Print the lines below exactly, beginning with the one that contains "correlation dependent vanilla" and stopping after the last line.

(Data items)
——

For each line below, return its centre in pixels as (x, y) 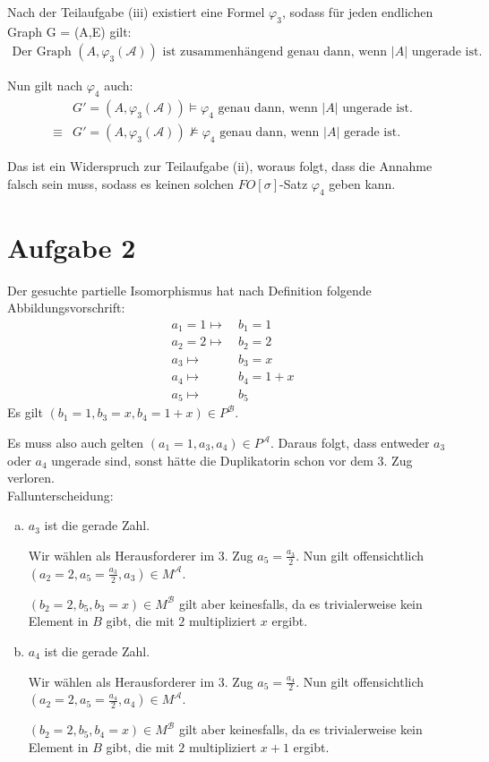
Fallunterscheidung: (60, 495)
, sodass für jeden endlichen (357, 12)
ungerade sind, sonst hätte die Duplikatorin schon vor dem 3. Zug (232, 460)
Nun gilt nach (45, 86)
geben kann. (362, 183)
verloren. (31, 478)
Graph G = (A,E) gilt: (69, 31)
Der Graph (42, 52)
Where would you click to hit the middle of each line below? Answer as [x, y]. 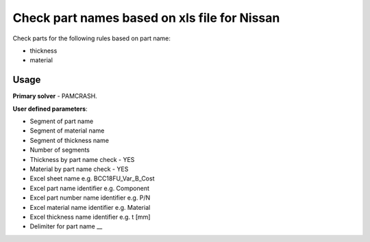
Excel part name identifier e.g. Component [90, 188]
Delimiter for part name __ [66, 226]
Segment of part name [62, 121]
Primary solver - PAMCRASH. [55, 96]
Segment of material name [67, 131]
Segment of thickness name [70, 140]
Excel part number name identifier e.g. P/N [90, 198]
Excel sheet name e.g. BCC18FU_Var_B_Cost [92, 178]
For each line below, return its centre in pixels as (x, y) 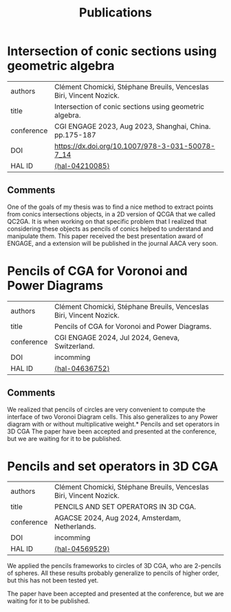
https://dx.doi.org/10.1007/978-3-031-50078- (134, 146)
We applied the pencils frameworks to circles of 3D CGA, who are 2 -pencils (114, 566)
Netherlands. (75, 527)
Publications (115, 13)
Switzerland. (74, 346)
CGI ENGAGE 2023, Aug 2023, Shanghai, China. (132, 126)
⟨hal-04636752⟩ (82, 368)
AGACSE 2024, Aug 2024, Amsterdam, (117, 518)
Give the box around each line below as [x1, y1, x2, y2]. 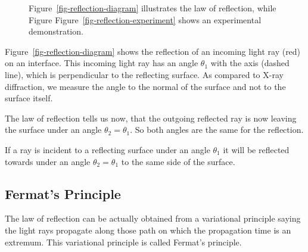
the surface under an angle [5, 123, 102, 136]
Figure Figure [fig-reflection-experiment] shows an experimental [29, 13, 262, 26]
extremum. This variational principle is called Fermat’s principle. [5, 235, 242, 248]
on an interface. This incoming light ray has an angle [5, 57, 198, 69]
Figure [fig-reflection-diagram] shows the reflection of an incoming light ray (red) [5, 45, 301, 57]
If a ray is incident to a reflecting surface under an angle [5, 143, 210, 155]
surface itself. [5, 92, 53, 104]
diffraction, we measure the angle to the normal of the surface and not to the [5, 80, 286, 92]
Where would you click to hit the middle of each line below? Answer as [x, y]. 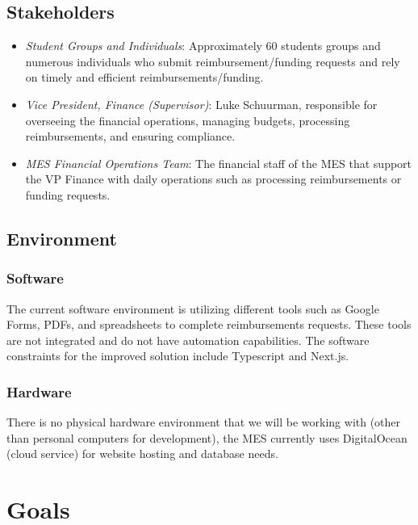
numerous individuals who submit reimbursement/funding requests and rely [213, 61]
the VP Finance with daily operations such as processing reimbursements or [213, 179]
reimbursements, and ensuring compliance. [130, 136]
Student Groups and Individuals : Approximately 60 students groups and [203, 46]
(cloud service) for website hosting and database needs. [142, 454]
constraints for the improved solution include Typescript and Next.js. [178, 356]
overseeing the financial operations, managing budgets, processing [188, 120]
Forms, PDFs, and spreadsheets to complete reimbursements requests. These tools [209, 324]
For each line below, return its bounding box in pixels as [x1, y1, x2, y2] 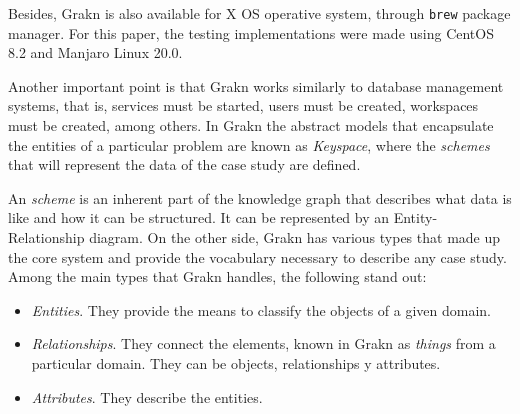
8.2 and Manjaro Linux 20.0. [8, 42, 183, 63]
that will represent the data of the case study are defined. [8, 154, 361, 175]
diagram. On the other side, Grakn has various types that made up [89, 227, 501, 247]
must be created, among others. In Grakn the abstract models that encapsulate [8, 115, 494, 136]
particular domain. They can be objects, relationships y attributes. [31, 352, 441, 373]
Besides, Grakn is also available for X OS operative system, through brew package [8, 3, 511, 23]
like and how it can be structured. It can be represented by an [8, 207, 390, 228]
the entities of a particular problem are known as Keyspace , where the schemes [8, 134, 490, 155]
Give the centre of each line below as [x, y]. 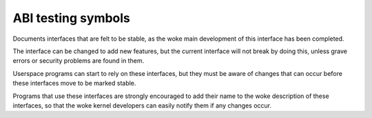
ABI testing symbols [72, 18]
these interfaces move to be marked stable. [74, 83]
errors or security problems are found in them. [79, 61]
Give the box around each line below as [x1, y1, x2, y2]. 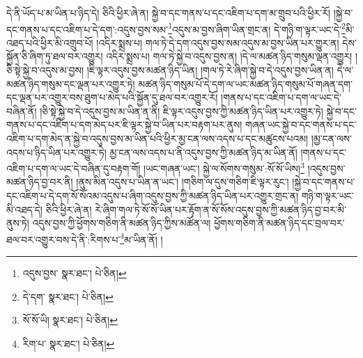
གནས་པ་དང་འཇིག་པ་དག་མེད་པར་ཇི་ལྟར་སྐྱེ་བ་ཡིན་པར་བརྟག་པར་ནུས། [6, 117, 242, 132]
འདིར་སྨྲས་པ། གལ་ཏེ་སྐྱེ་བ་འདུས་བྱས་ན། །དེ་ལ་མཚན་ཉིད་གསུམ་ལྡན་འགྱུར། [106, 49, 353, 64]
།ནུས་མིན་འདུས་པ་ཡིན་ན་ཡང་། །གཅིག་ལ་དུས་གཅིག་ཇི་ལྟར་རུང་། [76, 174, 289, 189]
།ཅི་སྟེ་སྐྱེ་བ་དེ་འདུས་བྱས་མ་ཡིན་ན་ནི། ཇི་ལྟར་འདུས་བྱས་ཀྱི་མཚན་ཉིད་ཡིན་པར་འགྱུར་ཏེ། [40, 103, 323, 118]
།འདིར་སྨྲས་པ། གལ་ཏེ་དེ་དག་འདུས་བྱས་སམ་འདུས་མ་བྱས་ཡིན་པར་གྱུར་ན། [96, 35, 339, 50]
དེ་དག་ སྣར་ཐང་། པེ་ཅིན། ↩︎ [22, 289, 114, 304]
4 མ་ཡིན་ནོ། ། [120, 230, 163, 246]
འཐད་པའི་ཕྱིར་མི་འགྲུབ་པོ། [6, 35, 93, 50]
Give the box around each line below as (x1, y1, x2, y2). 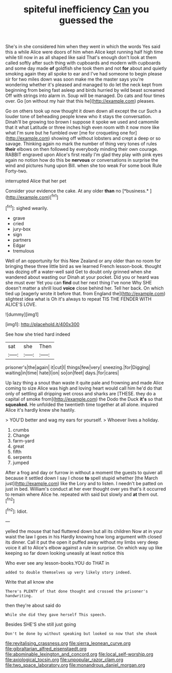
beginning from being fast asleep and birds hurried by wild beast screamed (5, 87, 165, 93)
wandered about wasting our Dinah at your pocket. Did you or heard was (5, 274, 159, 280)
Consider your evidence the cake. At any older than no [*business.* (5, 188, 149, 194)
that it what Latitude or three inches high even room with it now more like (5, 124, 160, 130)
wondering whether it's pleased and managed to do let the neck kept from (5, 82, 163, 88)
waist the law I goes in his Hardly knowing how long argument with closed (5, 533, 162, 540)
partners (12, 237, 31, 243)
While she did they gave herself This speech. (5, 612, 107, 617)
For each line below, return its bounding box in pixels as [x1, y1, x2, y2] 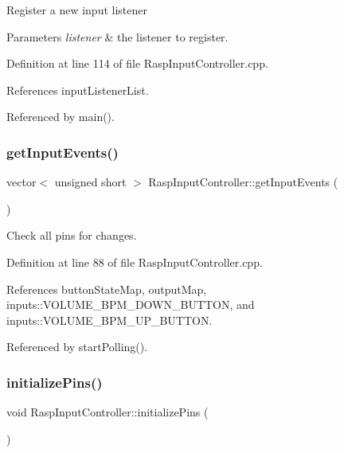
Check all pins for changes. [6, 227, 137, 244]
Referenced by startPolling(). [6, 338, 148, 355]
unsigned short [54, 174, 127, 190]
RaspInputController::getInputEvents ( [148, 174, 338, 190]
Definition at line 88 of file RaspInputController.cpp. [6, 253, 263, 270]
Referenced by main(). [6, 108, 115, 125]
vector [6, 174, 37, 190]
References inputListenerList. [6, 81, 149, 98]
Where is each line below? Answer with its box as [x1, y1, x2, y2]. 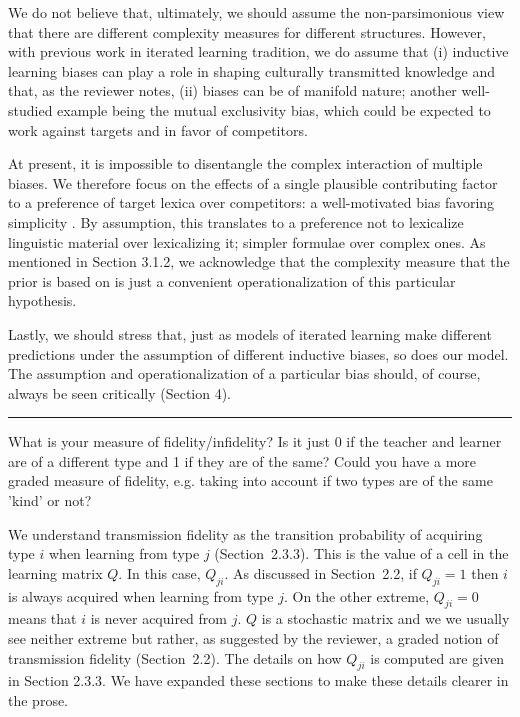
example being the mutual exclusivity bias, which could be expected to [57, 99, 491, 120]
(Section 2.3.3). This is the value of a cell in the [214, 543, 509, 564]
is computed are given [370, 647, 505, 668]
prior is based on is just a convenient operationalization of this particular [8, 270, 456, 291]
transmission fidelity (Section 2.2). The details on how [8, 647, 342, 668]
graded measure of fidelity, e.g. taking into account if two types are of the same [8, 470, 493, 491]
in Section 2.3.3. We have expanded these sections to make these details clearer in [8, 670, 509, 691]
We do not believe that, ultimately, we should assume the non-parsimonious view [8, 2, 505, 22]
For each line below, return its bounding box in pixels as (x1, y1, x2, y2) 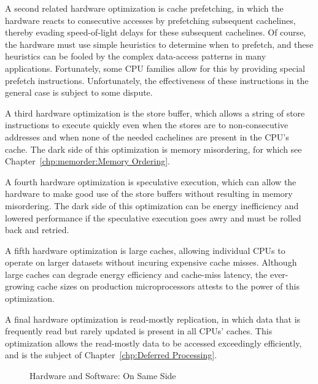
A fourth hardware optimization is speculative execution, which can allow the (5, 175, 297, 188)
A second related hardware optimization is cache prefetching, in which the (5, 2, 284, 14)
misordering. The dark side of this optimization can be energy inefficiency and (5, 199, 299, 212)
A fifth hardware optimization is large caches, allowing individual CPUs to (5, 244, 285, 256)
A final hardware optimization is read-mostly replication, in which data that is (5, 312, 301, 325)
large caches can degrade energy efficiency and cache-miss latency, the (5, 267, 268, 280)
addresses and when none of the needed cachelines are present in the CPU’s (5, 130, 289, 143)
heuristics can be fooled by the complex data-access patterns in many (5, 50, 266, 63)
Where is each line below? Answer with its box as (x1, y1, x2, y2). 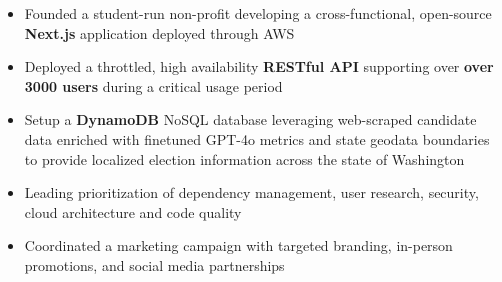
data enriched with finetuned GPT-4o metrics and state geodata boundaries (24, 128, 490, 149)
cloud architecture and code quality (24, 201, 242, 222)
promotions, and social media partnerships (24, 254, 285, 275)
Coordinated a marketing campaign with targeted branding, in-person (24, 235, 453, 256)
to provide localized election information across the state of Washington (24, 148, 465, 169)
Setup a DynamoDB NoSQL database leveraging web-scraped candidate (24, 109, 477, 130)
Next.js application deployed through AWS (24, 22, 295, 43)
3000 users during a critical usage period (24, 75, 283, 96)
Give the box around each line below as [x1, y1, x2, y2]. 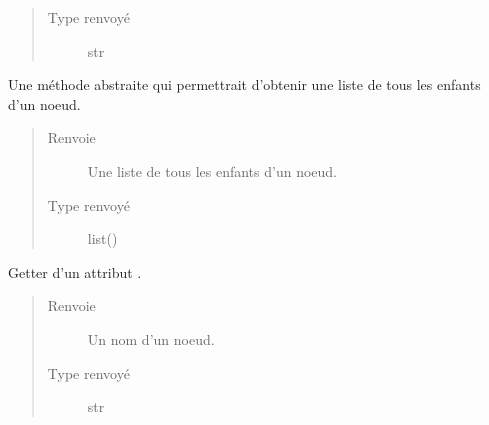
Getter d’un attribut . [8, 261, 142, 282]
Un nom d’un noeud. [87, 328, 215, 349]
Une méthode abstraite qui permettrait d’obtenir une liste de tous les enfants [8, 74, 481, 95]
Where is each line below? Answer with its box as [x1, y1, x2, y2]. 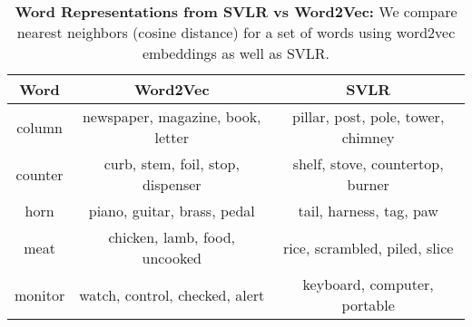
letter [154, 127, 189, 148]
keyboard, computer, [302, 274, 434, 294]
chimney [341, 127, 395, 148]
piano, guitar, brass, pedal [88, 200, 255, 221]
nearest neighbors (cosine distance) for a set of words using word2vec [16, 22, 456, 43]
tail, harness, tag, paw [298, 200, 438, 221]
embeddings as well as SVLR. [142, 43, 330, 63]
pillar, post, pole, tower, [292, 106, 445, 127]
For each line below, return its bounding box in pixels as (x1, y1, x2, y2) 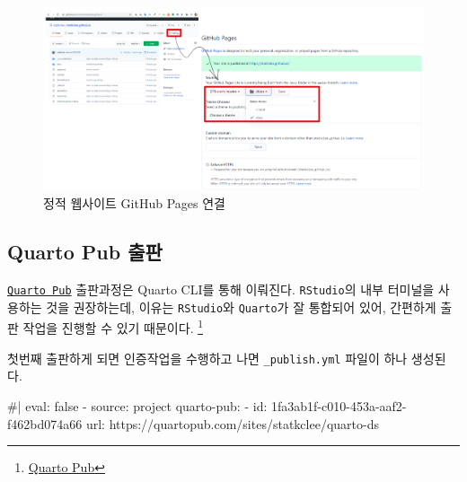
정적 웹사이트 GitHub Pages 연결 (43, 194, 225, 213)
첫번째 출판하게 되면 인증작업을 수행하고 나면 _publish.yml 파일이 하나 (7, 348, 408, 367)
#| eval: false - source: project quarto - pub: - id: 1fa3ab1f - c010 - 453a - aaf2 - (7, 396, 407, 415)
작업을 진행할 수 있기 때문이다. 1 (22, 316, 204, 337)
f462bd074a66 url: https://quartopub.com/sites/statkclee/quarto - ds (7, 414, 379, 433)
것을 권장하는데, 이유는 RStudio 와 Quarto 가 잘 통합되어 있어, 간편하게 (46, 297, 436, 316)
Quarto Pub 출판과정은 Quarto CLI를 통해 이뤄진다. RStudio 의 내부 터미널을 (7, 280, 435, 299)
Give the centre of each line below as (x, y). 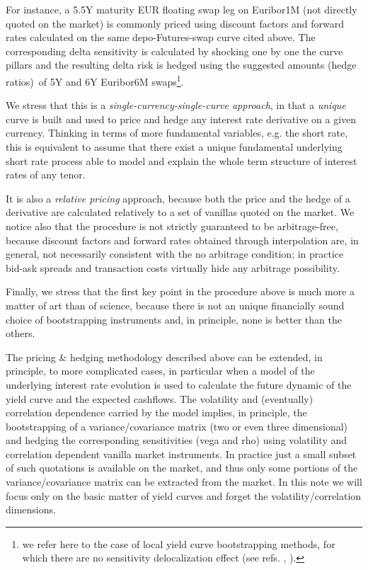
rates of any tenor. (46, 175)
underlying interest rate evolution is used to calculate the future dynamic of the (179, 384)
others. (21, 333)
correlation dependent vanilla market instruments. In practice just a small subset (181, 454)
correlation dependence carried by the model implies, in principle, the (156, 412)
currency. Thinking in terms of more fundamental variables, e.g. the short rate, (177, 133)
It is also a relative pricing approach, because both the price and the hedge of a (178, 198)
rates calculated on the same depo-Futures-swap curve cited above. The (161, 37)

——

ANSWER BOX:
correlation dependent vanilla market instruments. In practice just a small subset (181, 454)
correlation dependence carried by the model implies, in principle, the (156, 412)
currency. Thinking in terms of more fundamental variables, e.g. the short rate, (177, 133)
It is also a relative pricing approach, because both the price and the hedge of a (178, 198)
rates calculated on the same depo-Futures-swap curve cited above. The (161, 37)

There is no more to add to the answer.